Werte Pixelschubser und Vektorientalisten, liebe tutorials.de-User,

raus aus dem Sommerloch ist unser Credo für den August. Hierzu reißt euch unser Vektor- und Illustrator-Spezialist ink das Badetuch unter dem Hintern weg und entführt euch in die sonnige Welt des *Adobe Illustrator*.

Am kommenden *Sonntag, den 7. August 2011* wird er euch in einem *Online-Workshop* sein Können zeigen und den Zeichenstift schwingen. Ein festes Thema ist nicht vorgesehen, daher könnt ihr ihn natürlich auch mit euren Fragen löchern. *20 Uhr* gehts los; rechtzeitiges Kommen sichert dabei die besten Plätze. Für Cocktails, Badenixen, Sunblocker ist nicht gesorgt, dürfen aber selbstverständlich mitgebracht werden.
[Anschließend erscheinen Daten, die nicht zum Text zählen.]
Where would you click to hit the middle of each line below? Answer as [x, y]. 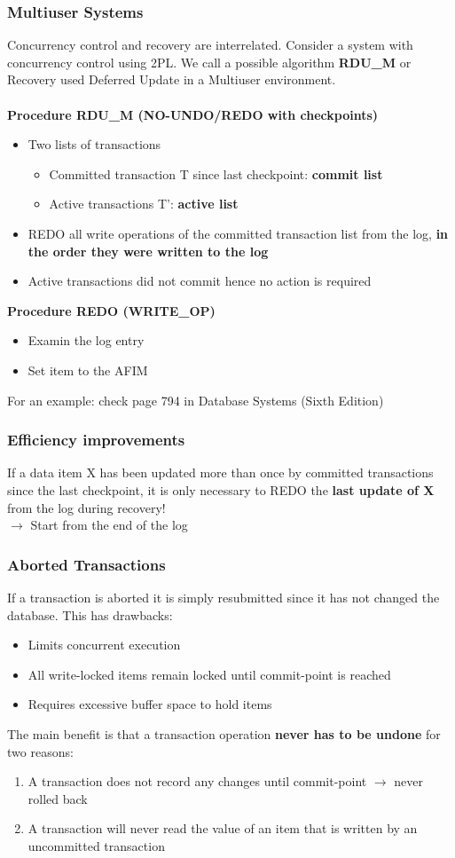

*Link zur Aufzeichnung: http://experts.adobeconnect.com/p28i0sbfpme/*

Weitersagen ist natürlich ausdrücklich erlaubt. Wir freuen uns auf dein Erscheinen.


----------



## ink (6. August 2011)

Sollte ein/e Jemand nun schon ein Thema haben, welches behandelt werden sollte/müsste, darf  dies bereits hier äußern.

Beste


----------



## countryqt30 (6. August 2011)

Hallo,
Ich freue mich schon RIESIG auf das Event! 
Ich wuerde mich ueber eine kleine Einfuehrung in die nicht ganz so gaengigen Tools freuen
(;Bild hier; );


----------